### EXCERPTED DATA
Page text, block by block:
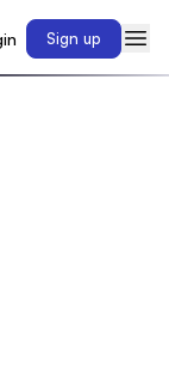
Sign up
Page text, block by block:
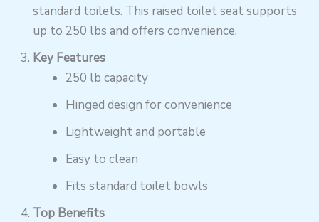
standard toilets. This raised toilet seat supports
up to 250 lbs and offers convenience.
Key Features
250 lb capacity
Hinged design for convenience
Lightweight and portable
Easy to clean
Fits standard toilet bowls
Top Benefits

### YOUR GOAL
Output all lines above precisely. Pictures are to be left out.

### RESPONSE AREA
Page text, block by block:
Sign up
Page text, block by block:
standard toilets. This raised toilet seat supports
up to 250 lbs and offers convenience.
Key Features
250 lb capacity
Hinged design for convenience
Lightweight and portable
Easy to clean
Fits standard toilet bowls
Top Benefits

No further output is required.